September 28, 2006

Vandals attack synagogues in Russia

Unidentified attackers vandalized two synagogues in Russia on Friday, shattering windows at one and briefly setting a door ablaze at another in attacks that highlighted rising xenophobia and anti-Semitism in Russia. No one was reported injured. Russia's chief rabbi Berel Lazar said the Jewish community was shocked by the attacks, which happened hours before the Jewish New Year begins at sundown Friday.

"It's a pity that there are still some people who think they can solve their problems by hurling stones at holy buildings," Lazar said in a statement released by his office. "It's particularly sad that these incidents happened on the eve of the Jewish New Year.

If those who attacked the synagogues expected to scare Jews on those holy days, they have been mistaken."

In one pre-dawn attack on the synagogue in Khabarovsk, a city of 580,000 on the border with China, attackers shattered windows in the building which was empty at that hour, the regional department of the Interior Ministry said. A criminal investigation was launched into the attack.

Last summer, unidentified attackers spilled gasoline at the same synagogue's entrance and set it on fire. No one was hurt in that incident and there was no damage to the building.
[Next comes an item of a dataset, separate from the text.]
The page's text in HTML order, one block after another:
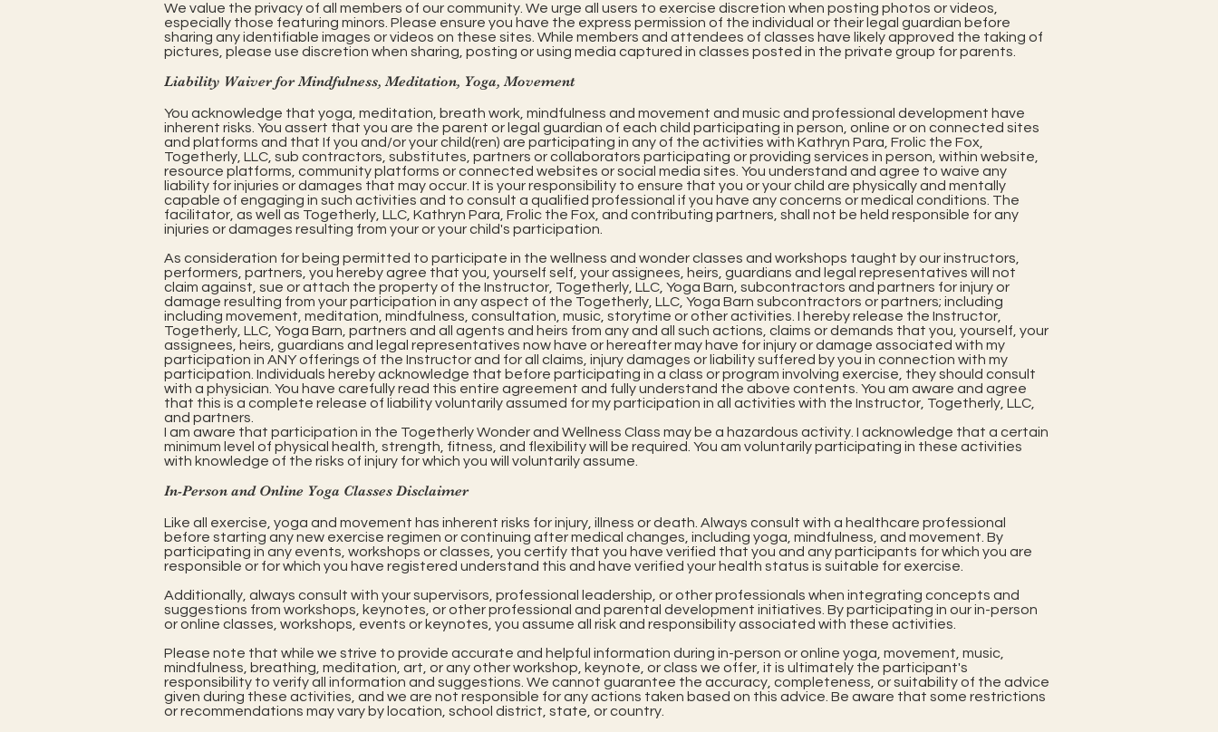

Police have failed to track down the perpetrators, the Interior Ministry's regional department said.

In another attack early Friday, unknown assailants threw a Molotov cocktail at a synagogue in the Volga River city of Astrakhan in southern Russia, setting its door ablaze. A guard at the building quickly put down the fire, the ITAR-Tass news agency quoted a district prosecutor Sergei Knizhnikov as saying.
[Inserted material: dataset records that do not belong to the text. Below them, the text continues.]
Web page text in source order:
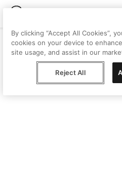
By clicking “Accept All Cookies”,
cookies on your device to
site usage, and assist in our
Reject All
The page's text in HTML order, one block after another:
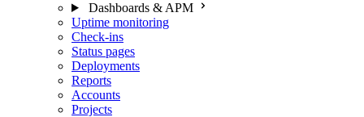
Dashboards & APM
Uptime monitoring
Check-ins
Status pages
Deployments
Reports
Accounts
Projects
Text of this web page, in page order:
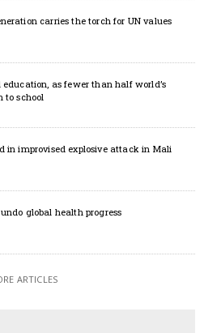
carries the torch for UN values
education, as fewer than half world’s
to school
in improvised explosive attack in Mali
global health progress
ARTICLES
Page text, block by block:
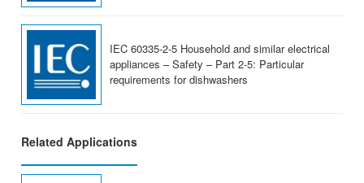
IEC 60335-2-5 Household and similar electrical
appliances – Safety – Part 2-5: Particular
requirements for dishwashers
Related Applications
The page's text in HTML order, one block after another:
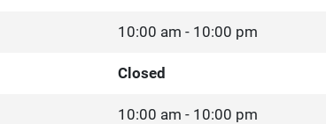
10:00 am - 10:00 pm
Closed
10:00 am - 10:00 pm
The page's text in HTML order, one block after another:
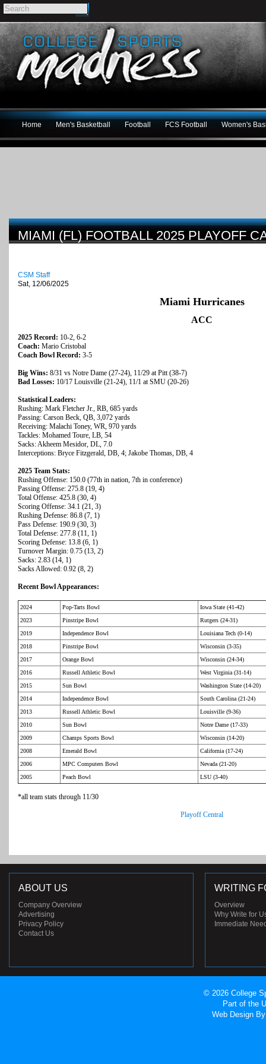
Home Men's Basketball Football FCS Football Women's
MIAMI (FL) FOOTBALL 2025 PLAYOFF
CSM Staff
Sat, 12/06/2025
Miami Hurricanes
ACC
2025 Record: 10-2, 6-2
Coach: Mario Cristobal
Coach Bowl Record: 3-5
Big Wins: 8/31 vs Notre Dame (27-24), 11/29 at Pitt (38-7)
Bad Losses: 10/17 Louisville (21-24), 11/1 at SMU (20-26)
Statistical Leaders:
Rushing: Mark Fletcher Jr., RB, 685 yards
Passing: Carson Beck, QB, 3,072 yards
Receiving: Malachi Toney, WR, 970 yards
Tackles: Mohamed Toure, LB, 54
Sacks: Akheem Mesidor, DL, 7.0
Interceptions: Bryce Fitzgerald, DB, 4; Jakobe Thomas, DB, 4
2025 Team Stats:
Rushing Offense: 150.0 (77th in nation, 7th in conference)
Passing Offense: 275.8 (19, 4)
Total Offense: 425.8 (30, 4)
Scoring Offense: 34.1 (21, 3)
Rushing Defense: 86.8 (7, 1)
Pass Defense: 190.9 (30, 3)
Total Defense: 277.8 (11, 1)
Scoring Defense: 13.8 (6, 1)
Turnover Margin: 0.75 (13, 2)
Sacks: 2.83 (14, 1)
Sacks Allowed: 0.92 (8, 2)
Recent Bowl Appearances:
2024 Pop-Tarts Bowl
Iowa State (41-42)
2023
Pinstripe Bowl
Rutgers (24-31)
2019
Independence Bowl
Louisiana Tech (0-14)
2018
Pinstripe Bowl
Wisconsin (3-35)
2017
Orange Bowl
Wisconsin (24-34)
2016
Russell Athletic Bowl
West Virginia (31-14)
2015
Sun Bowl
Washington State (14-20)
2014
Independence Bowl
South Carolina (21-24)
2013
Russell Athletic Bowl
Louisville (9-36)
2010
Sun Bowl
Notre Dame (17-33)
2009
Champs Sports Bowl
Wisconsin (14-20)
2008
Emerald Bowl
California (17-24)
2006
MPC Computers Bowl
Nevada (21-20)
2005
Peach Bowl LSU (3-40)
*all team stats through 11/30
Playoff Central
ABOUT US
Company Overview
Advertising
Privacy Policy
Contact Us
WRITING
Overview
Why Write for
Immediate
© 2026 College
Part of the
Web Design
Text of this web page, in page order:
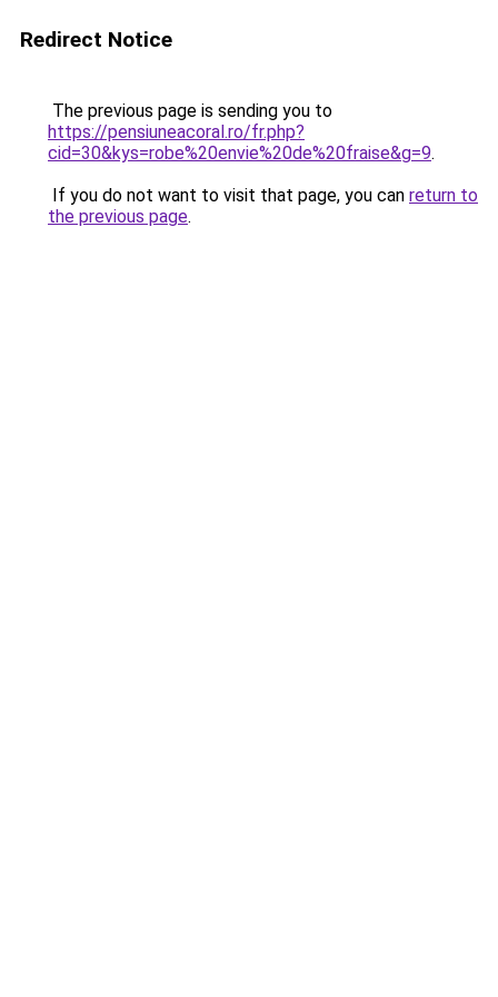
Redirect Notice
The previous page is sending you to
https://pensiuneacoral.ro/fr.php?
cid=30&kys=robe%20envie%20de%20fraise&g=9.
If you do not want to visit that page, you can return to
the previous page.
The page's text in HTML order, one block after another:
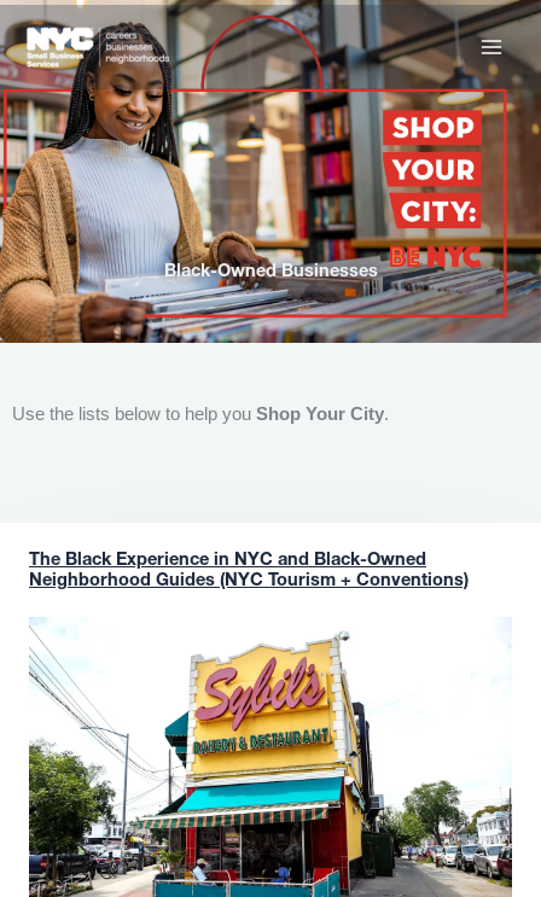
to
content
Black-Owned Businesses
Use the lists below to help you Shop Your City.
The Black Experience in NYC and Black-Owned
Neighborhood Guides (NYC Tourism + Conventions)
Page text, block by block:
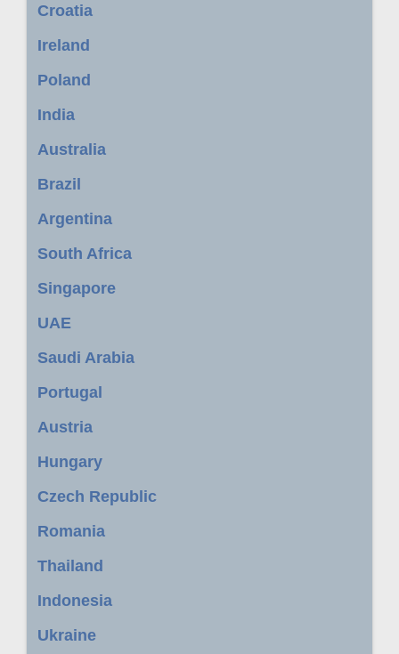
Croatia
Ireland
Poland
India
Australia
Brazil
Argentina
South Africa
Singapore
UAE
Saudi Arabia
Portugal
Austria
Hungary
Czech Republic
Romania
Thailand
Indonesia
Ukraine

A spokesman for the city police confirmed that the synagogue had been vandalized, saying that no one was hurt and refusing to give further details.

Russia has seen a marked rise in xenophobia and hate crimes in recent years that rights groups say is fueled in part by the authorities' reluctance to crack down on hate crimes and tackle growing nationalism. In an apparent response to such criticism, a man who burst into a Moscow synagogue last January and stabbed nine people with a hunting knife was sentenced to 16 years in prison last week.

Nationalist groups may have launched Friday's attacks to avenge Alexander Koptsev's conviction, said Alexander Brod, head of the Moscow Bureau for Human Rights, which monitors xenophobia and extremist groups.

"Radical nationalist circles were pained by the severe sentence handed down" to him, Brod said, according to the Interfax news agency. "The attacks on synagogues in Astrakhan and Khabarovsk are a response to this just sentence."